- _BRIEF_
Reproduce exactly the line with "Box the smoke detector. In pixels." and the lines after it. Stop at the last line of the data and include nothing else.
══ TASK DATA ══
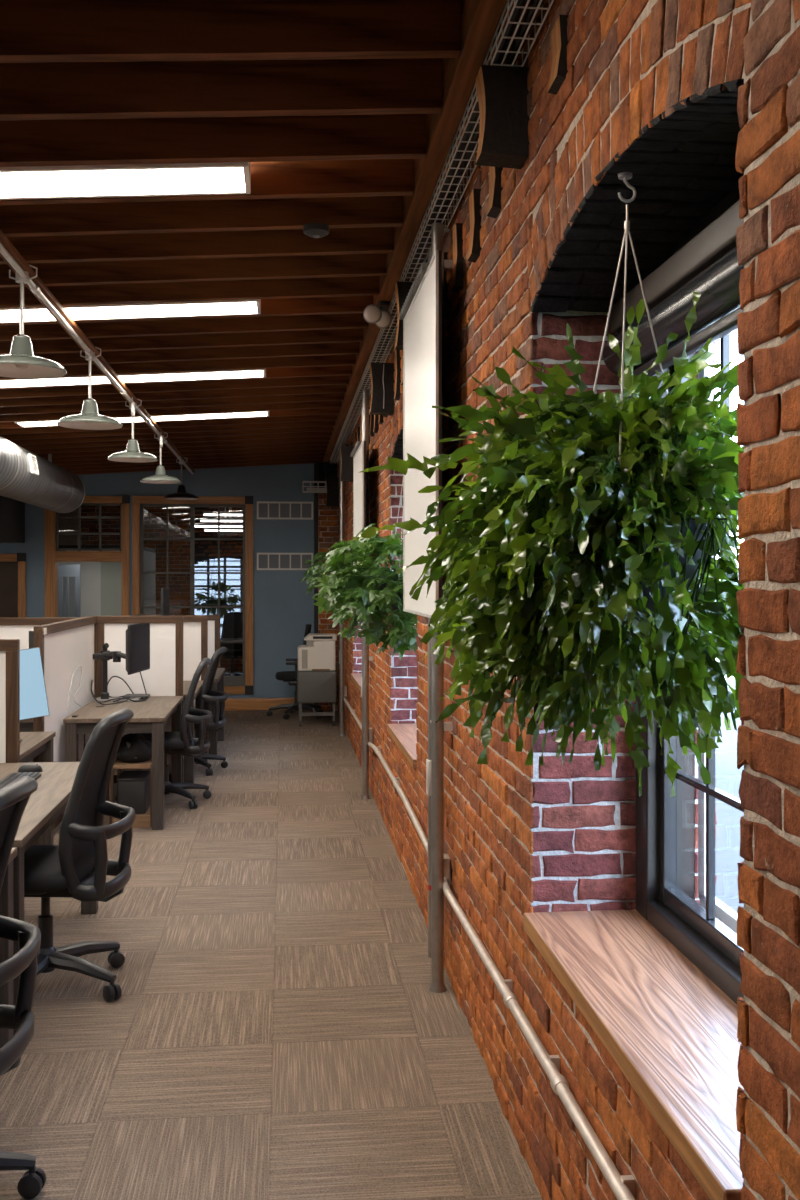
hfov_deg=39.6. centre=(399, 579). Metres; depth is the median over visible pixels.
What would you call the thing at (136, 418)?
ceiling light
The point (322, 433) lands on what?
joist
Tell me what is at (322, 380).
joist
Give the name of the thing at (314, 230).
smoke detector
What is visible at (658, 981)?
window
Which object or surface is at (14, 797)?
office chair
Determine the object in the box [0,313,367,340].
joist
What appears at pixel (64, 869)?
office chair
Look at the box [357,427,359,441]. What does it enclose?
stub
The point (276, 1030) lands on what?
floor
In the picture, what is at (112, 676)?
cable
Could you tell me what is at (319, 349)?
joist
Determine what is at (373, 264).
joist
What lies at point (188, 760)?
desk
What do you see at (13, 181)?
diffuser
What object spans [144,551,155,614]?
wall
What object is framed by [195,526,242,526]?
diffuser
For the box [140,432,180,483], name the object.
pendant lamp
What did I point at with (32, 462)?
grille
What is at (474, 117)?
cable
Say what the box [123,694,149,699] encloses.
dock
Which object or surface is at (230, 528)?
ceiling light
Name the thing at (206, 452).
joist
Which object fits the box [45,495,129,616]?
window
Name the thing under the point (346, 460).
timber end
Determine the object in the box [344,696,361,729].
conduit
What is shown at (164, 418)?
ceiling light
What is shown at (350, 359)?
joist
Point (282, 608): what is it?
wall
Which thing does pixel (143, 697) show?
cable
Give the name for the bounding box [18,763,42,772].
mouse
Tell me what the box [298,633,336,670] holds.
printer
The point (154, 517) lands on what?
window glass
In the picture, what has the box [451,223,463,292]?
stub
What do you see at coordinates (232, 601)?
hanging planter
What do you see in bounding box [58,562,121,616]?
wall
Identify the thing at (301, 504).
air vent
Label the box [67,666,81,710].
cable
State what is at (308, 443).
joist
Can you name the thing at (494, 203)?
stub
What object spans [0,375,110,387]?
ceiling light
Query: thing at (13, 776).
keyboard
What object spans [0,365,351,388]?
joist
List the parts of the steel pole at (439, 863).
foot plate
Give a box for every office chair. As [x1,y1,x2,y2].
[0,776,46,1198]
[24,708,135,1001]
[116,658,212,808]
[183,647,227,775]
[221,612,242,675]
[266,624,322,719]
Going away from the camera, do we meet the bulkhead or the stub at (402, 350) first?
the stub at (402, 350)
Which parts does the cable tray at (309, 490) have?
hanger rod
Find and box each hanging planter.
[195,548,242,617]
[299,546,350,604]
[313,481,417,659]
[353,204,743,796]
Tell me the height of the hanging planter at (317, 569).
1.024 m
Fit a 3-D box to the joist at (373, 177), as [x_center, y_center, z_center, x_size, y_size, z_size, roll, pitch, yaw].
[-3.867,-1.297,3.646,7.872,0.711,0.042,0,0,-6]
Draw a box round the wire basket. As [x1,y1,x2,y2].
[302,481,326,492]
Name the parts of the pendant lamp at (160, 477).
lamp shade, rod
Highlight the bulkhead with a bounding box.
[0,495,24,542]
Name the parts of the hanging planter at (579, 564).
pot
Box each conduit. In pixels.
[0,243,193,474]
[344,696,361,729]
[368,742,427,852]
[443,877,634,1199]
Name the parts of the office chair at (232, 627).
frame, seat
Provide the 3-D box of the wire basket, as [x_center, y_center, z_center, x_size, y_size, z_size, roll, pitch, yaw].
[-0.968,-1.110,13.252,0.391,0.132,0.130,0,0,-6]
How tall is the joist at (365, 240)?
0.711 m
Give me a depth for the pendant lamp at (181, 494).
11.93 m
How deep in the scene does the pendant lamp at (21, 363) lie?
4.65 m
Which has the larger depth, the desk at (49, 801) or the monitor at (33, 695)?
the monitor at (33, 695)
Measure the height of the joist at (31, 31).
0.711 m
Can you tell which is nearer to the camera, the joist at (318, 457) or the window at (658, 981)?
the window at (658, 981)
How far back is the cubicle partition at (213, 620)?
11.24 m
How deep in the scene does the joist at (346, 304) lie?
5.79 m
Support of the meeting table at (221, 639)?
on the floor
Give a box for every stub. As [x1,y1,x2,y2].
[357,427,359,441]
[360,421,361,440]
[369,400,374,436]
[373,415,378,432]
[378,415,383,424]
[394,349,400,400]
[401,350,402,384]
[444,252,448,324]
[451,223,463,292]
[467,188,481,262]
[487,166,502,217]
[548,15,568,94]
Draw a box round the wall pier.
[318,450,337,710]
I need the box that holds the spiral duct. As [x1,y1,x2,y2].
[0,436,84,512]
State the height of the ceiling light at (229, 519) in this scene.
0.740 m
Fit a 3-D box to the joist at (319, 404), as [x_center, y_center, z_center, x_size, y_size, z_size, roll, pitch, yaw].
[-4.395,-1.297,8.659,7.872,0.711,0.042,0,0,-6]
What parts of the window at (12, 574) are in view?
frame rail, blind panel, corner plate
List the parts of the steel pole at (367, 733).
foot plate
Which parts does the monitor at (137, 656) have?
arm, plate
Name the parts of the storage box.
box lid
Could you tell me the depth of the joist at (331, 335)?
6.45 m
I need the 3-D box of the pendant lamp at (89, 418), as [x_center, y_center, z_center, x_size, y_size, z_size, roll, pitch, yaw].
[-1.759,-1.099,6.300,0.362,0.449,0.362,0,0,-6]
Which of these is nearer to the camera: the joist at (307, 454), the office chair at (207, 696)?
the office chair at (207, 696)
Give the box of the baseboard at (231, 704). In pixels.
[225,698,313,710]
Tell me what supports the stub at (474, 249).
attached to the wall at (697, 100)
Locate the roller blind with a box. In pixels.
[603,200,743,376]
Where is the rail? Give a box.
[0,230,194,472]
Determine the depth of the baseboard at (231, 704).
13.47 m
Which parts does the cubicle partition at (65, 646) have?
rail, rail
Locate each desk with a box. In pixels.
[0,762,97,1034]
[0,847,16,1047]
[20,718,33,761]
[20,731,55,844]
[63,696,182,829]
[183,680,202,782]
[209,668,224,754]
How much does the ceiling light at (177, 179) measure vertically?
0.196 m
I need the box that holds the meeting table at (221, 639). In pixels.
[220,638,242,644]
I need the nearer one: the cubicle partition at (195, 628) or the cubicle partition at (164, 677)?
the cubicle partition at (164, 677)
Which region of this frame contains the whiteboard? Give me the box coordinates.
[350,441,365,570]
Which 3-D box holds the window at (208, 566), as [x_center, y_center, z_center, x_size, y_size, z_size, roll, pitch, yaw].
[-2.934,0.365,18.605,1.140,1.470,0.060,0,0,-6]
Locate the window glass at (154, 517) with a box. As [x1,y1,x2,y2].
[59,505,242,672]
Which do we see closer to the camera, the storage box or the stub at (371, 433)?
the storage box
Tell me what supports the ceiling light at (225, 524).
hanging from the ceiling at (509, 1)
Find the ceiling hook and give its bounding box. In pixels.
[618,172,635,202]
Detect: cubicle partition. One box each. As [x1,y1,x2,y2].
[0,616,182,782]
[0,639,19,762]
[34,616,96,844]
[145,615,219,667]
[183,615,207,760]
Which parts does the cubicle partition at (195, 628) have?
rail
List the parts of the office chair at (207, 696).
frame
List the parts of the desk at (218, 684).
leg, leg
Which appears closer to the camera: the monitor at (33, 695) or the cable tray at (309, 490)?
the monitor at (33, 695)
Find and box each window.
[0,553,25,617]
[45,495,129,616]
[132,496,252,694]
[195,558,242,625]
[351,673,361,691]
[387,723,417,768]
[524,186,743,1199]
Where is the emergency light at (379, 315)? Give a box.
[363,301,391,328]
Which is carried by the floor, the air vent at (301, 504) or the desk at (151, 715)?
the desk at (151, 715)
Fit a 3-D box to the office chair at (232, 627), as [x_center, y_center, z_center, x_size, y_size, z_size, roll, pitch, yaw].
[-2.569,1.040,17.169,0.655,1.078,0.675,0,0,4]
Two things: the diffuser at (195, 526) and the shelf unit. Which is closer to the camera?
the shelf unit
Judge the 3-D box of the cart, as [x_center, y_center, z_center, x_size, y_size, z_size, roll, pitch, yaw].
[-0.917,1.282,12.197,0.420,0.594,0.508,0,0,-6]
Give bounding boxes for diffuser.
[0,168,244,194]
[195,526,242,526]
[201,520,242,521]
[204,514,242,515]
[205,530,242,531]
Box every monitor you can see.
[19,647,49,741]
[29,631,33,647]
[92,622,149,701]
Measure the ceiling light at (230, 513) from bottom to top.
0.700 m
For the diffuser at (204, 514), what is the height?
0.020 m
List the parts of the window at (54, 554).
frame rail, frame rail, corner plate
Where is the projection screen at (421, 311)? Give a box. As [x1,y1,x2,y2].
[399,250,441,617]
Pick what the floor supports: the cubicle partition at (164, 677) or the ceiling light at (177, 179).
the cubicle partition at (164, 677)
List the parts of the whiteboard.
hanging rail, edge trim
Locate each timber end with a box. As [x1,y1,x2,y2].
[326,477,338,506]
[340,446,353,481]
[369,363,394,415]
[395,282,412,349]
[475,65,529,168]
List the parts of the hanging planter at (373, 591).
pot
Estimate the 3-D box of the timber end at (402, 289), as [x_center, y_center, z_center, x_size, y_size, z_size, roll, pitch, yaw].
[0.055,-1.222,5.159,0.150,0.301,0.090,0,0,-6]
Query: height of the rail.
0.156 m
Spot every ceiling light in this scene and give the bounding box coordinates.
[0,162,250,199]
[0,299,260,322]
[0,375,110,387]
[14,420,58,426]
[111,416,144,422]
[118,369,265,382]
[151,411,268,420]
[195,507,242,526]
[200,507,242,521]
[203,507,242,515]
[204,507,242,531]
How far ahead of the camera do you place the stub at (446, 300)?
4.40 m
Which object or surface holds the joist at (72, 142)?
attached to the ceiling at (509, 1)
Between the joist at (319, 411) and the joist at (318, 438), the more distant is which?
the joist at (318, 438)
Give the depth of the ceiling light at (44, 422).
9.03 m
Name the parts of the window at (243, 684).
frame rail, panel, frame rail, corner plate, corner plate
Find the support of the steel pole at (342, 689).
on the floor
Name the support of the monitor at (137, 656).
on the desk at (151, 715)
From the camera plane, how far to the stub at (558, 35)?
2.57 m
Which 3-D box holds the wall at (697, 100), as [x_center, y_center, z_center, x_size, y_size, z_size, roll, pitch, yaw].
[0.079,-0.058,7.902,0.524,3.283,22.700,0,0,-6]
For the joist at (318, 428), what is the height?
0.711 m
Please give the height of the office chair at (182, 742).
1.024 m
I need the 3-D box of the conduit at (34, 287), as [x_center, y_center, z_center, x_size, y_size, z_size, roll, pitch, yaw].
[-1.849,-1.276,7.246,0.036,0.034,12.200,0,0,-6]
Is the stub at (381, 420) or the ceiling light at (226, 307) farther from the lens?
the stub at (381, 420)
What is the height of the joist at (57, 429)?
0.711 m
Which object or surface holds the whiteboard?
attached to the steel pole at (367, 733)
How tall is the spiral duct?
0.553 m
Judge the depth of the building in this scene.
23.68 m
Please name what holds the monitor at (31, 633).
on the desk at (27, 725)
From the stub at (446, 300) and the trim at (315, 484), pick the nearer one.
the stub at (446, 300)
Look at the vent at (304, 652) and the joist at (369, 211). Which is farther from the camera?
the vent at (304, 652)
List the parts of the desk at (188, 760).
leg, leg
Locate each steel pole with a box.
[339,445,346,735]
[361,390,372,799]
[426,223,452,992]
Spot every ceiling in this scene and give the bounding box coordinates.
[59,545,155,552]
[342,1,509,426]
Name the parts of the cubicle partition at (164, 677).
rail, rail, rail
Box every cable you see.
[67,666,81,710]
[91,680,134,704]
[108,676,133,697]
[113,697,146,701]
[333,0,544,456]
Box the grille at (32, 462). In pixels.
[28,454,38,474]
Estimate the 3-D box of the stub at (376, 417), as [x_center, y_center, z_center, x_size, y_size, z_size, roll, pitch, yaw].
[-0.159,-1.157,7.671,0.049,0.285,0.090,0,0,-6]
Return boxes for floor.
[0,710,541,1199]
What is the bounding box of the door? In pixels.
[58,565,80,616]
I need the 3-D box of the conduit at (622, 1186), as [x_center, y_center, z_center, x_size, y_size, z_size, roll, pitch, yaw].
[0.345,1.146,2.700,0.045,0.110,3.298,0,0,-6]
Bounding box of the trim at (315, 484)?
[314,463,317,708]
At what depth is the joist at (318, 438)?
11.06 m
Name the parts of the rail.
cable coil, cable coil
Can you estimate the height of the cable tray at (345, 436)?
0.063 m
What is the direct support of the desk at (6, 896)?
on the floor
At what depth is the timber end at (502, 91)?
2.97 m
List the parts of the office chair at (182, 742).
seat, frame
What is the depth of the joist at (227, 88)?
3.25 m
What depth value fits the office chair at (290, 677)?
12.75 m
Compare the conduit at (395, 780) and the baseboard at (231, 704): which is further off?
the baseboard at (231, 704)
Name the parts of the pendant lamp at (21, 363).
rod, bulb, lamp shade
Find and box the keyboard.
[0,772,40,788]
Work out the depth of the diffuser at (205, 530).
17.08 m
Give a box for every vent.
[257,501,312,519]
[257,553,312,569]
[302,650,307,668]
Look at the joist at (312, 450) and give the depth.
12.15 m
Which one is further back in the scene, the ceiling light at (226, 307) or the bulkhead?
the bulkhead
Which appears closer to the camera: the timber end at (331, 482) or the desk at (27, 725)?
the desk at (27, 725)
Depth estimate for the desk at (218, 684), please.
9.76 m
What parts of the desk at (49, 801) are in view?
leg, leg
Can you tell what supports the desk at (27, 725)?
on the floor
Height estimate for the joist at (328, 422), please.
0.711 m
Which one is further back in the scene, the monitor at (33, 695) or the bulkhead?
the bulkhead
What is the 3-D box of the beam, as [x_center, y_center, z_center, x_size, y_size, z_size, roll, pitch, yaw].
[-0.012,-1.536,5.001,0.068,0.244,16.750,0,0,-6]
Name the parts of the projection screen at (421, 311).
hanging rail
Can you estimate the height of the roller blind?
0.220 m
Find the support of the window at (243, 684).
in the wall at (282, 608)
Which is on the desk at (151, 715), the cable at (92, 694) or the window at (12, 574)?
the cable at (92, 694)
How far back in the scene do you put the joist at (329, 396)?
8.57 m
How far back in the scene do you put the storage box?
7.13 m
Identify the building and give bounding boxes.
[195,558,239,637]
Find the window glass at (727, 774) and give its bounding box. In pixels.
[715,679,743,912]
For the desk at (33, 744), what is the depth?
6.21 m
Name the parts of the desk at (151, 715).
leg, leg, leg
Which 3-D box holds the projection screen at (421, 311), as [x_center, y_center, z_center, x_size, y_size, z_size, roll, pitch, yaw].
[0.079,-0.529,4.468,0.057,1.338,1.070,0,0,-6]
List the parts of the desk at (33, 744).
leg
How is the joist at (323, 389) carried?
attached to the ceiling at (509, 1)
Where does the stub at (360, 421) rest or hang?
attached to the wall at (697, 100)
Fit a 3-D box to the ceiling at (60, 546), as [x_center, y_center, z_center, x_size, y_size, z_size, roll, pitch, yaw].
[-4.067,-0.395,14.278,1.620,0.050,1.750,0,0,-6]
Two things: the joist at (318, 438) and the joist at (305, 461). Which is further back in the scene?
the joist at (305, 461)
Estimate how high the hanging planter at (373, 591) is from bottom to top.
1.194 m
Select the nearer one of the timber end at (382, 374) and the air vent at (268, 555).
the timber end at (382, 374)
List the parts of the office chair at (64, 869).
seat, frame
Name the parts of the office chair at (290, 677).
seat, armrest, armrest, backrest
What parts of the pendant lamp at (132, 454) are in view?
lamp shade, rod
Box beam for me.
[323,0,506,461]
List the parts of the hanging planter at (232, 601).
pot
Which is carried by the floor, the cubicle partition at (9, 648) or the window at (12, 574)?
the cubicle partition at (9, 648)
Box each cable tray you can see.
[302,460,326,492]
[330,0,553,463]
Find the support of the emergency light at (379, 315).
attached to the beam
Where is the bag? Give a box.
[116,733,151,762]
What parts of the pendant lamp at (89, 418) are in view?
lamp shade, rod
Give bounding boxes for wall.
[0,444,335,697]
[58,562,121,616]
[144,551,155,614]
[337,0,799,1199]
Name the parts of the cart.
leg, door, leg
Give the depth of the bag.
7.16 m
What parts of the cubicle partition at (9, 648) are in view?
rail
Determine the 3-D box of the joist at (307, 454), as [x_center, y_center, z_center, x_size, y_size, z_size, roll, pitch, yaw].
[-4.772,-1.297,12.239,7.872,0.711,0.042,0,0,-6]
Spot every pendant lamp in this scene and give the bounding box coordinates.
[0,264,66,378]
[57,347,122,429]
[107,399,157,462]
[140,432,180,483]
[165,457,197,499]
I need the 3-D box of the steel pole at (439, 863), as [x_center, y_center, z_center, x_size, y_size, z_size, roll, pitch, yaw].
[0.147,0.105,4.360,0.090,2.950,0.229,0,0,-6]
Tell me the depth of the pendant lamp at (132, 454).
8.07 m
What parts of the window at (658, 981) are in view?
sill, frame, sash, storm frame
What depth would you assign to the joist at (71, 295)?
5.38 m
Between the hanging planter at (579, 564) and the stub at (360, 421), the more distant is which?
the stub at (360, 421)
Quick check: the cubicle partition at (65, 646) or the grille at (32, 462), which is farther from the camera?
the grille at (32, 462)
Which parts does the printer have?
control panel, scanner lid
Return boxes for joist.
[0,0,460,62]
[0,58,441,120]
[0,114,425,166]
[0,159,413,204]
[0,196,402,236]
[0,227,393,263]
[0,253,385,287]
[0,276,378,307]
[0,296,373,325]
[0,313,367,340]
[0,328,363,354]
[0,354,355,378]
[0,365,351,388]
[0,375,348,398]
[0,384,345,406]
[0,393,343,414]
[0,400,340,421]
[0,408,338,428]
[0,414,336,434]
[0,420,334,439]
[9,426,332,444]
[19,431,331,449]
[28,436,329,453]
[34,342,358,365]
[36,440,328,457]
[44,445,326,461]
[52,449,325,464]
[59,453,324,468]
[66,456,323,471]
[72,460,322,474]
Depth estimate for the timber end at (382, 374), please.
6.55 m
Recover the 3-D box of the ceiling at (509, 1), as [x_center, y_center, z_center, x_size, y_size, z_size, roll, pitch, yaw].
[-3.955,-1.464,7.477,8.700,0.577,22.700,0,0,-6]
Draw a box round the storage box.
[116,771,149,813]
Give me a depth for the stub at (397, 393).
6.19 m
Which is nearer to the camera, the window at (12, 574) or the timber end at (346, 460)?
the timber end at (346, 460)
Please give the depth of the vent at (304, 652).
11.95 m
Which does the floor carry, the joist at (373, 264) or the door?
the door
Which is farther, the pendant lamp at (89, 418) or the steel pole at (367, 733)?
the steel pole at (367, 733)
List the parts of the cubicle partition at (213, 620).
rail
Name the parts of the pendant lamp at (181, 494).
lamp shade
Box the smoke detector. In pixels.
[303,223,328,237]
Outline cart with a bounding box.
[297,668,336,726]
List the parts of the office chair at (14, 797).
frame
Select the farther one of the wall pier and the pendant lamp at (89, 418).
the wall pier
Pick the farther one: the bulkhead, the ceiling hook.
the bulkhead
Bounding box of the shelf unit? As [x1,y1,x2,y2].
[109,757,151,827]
═══
- _PROBLEM SOLUTION_
Box the smoke detector. In pixels.
[303,223,328,237]
Outline cart with a bounding box.
[297,668,336,726]
List the parts of the office chair at (14, 797).
frame
Select the farther one of the wall pier and the pendant lamp at (89, 418).
the wall pier
Pick the farther one: the bulkhead, the ceiling hook.
the bulkhead
Bounding box of the shelf unit? As [x1,y1,x2,y2].
[109,757,151,827]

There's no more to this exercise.